# Englander 25 PDV E2 followed by E1



## cbs510 (Dec 8, 2015)

About four weeks ago had a lot of smoke coming out of our stove. We started taking it apart to figure out what the problem was. There was a lot of creosote build up in the bottom auger. We ordered new auger, got them aligned started up E2 followed by E1. We noticed one motor wasn't running, so ordered a new one. Replaced that still getting same codes. The blower seems to be running. Not sure how to check the vacuum switch. This stove was in our house when we bought it, so we are still learning. Any suggestions would be helpful.


----------



## Harvey Schneider (Dec 8, 2015)

E2 is a failure to start error, and E1 is a vacuum loss error.
With a vacuum loss the upper auger will not deliver any fuel, that results in a failure to start. 
The most probable causes are:

faulty door seals
a broken or disconnected vacuum hose
a bad vacuum switch
The hopper lid is not latched (not all stoves were equipped with a hopper lid switch)
Check you door seals on all sides by closing the door on a dollar bill. If there is little resistance to removing the bill with the door latched, the seals need replacement.


----------



## cbs510 (Dec 8, 2015)

Harvey Schneider said:


> E2 is a failure to start error, and E1 is a vacuum loss error.
> With a vacuum loss the upper auger will not deliver any fuel, that results in a failure to start.
> The most probable causes are:
> 
> ...



I will do the dollar bill thing tonight when I get home. We had replaced the vacuum hose already, had ordered that along with the auger.


----------



## Cedarjunki (Dec 8, 2015)

Harvey Schneider said:


> E2 is a failure to start error, and E1 is a vacuum loss error.
> With a vacuum loss the upper auger will not deliver any fuel, that results in a failure to start.
> The most probable causes are:
> 
> ...



I have to add to this list. In my case it would be in the number 1 spot.

Clean the entire stove and piping as well as make sure the vacuum ports are not clogged... if the creosote was so bad that the auger was replaced  then i would assume something is plugged.


----------



## sweets (Dec 23, 2015)

I got e2 several times at start up , air switch good but bypass , now running mints , i think it needs a brain like me...


----------



## Harvey Schneider (Dec 23, 2015)

sweets said:


> I got e2 several times at start up , air switch good but bypass , now running mints , i think it needs a brain like me...

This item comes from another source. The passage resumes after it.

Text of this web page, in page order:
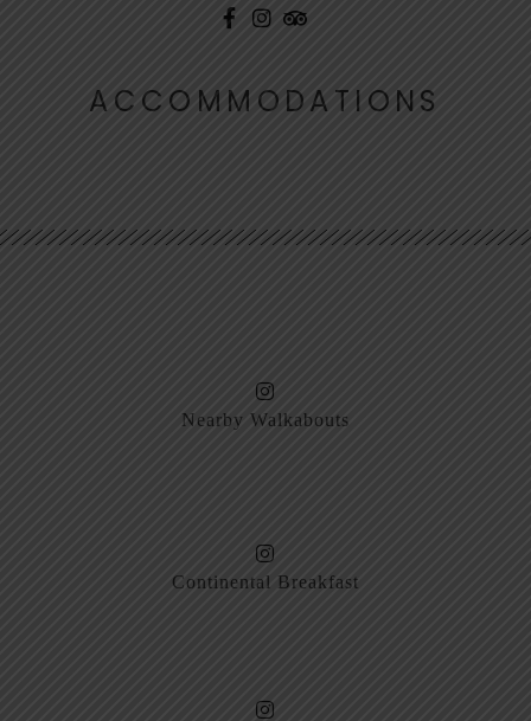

That probably means that you have an air leak into the firebox. Check door seals with a dollar bill. There should be some drag when you try to pull the bill from under the door seal. Check all four sides.
It could also be that the bearings on the blower motor are sticky and the blower doesn't turn at speed until it warms up.
Or it could be a blockage of the exhaust vent.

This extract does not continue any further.